Figure 2. The viability of HNSCC cells with cytoplasmic p53_mut is significantly less affected after CDDP treatment. In particular, at therapeutic concentrations (1-10 µM) of CDDP, the viability of HNSCC cells with nuclear p53_mut dropped dramatically, whereas no reduction in viability is seen for cells with cytoplasmic p53_mut.

 

The gene expression profile of HNSCC cells with cytoplasmic and nuclear p53_mut was determined, to identify potential candidate genes involved in CDDP sensitivity.
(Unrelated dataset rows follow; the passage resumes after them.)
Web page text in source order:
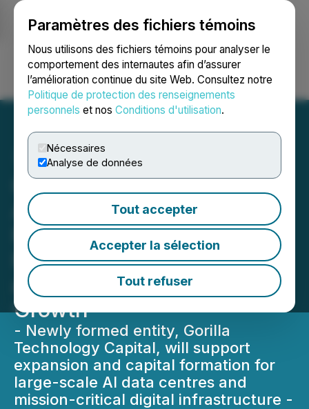
Paramètres des fichiers témoins
Nous utilisons des fichiers témoins pour analyser le
comportement des internautes afin d’assurer
l’amélioration continue du site Web. Consultez notre
Politique de protection des renseignements
personnels et nos Conditions d'utilisation.
Nécessaires
Analyse de données
Tout accepter
Accepter la sélection
Tout refuser
Ouvrir une session Recherche English
Gorilla Technology
Acquires Shackleton
Finance to Establish
Regulated Capital Platform
and Fund AI Infrastructure
Growth
- Newly formed entity, Gorilla
Technology Capital, will support
expansion and capital formation for
large-scale AI data centres and
mission-critical digital infrastructure -
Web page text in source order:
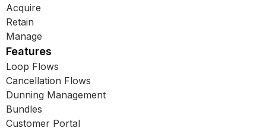
Acquire
Retain
Manage
Features
Loop Flows
Cancellation Flows
Dunning Management
Bundles
Customer Portal
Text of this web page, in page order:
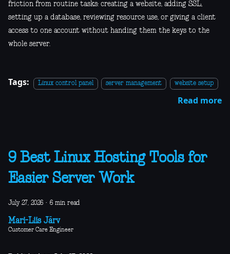
friction from routine tasks: creating a website, adding SSL,
setting up a database, reviewing resource use, or giving a client
access to one account without handing them the keys to the
whole server.
Tags: Linux control panel server management website setup
Read more
9 Best Linux Hosting Tools for
Easier Server Work
July 27, 2026 · 6 min read
Mari-Liis Järv
Customer Care Engineer
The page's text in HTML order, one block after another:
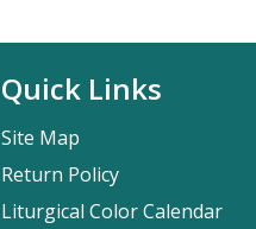
Quick Links
Site Map
Return Policy
Liturgical Color Calendar
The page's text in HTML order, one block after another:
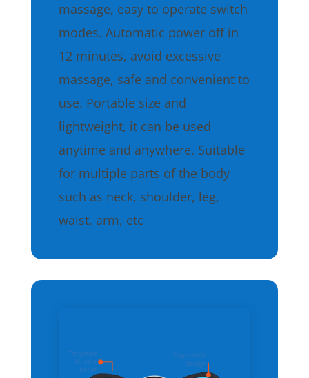
massage, easy to operate switch
modes. Automatic power off in
12 minutes, avoid excessive
massage, safe and convenient to
use. Portable size and
lightweight, it can be used
anytime and anywhere. Suitable
for multiple parts of the body
such as neck, shoulder, leg,
waist, arm, etc
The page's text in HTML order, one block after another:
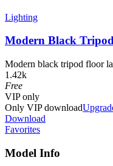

Some of the most differentially regulated candidate genes belong to the ATP-binding cassette (ABC) transporter family, known to be involved in transport of drugs and xenobiotica such as chemotherapeutic agents like CDDP out of the cell (Figure 3).

Photo: R. Mandic

Figure 3. The ABC Transporters ABCC2 and ABCG2 are upregulated in HNSCC cells with cytoplasmic p53_mut.

 

A subsequent inhibition of ABCC2 and ABCG2 transporters could render HNSCC cells, including resistant tumor cells with cytoplasmic p53_mut, more sensitive to CDDP treatment (Figure 4).

Photo: R. Mandic

Figure 4. Treatment of HNSCC cells with MK571, which inhibits ABCC2 and ABCG2, sensitizes tumor cells to cisplatin.

 

Furthermore, resistant HNSCC cells with cytoplasmic p53_mut exhibit significantly higher levels of reduced glutathione (GSH), which is required to fend off cytotoxic effects such as those caused by CDDP treatment but also for proper ABC transporter mediated efflux of toxic compounds such as CDDP. All these factors are promoting CDDP resistance (Figure 5).

Photo: R. Mandic

Figure 5. Model depicting the possible interrelationship between the nucleocytoplasmic distribution of p53_mut, ABC transporter expression, cellular GSH levels and CDDP sensitivity.

 

The goal of current investigations is to evaluate if influencing the GSH/GSSG system with clinically approved GSH inhibitors such as the GSH-S-transferase inhibitor sulfasalazine, could improve chemo(radio) sensitivity of resistant HNSCC tumors.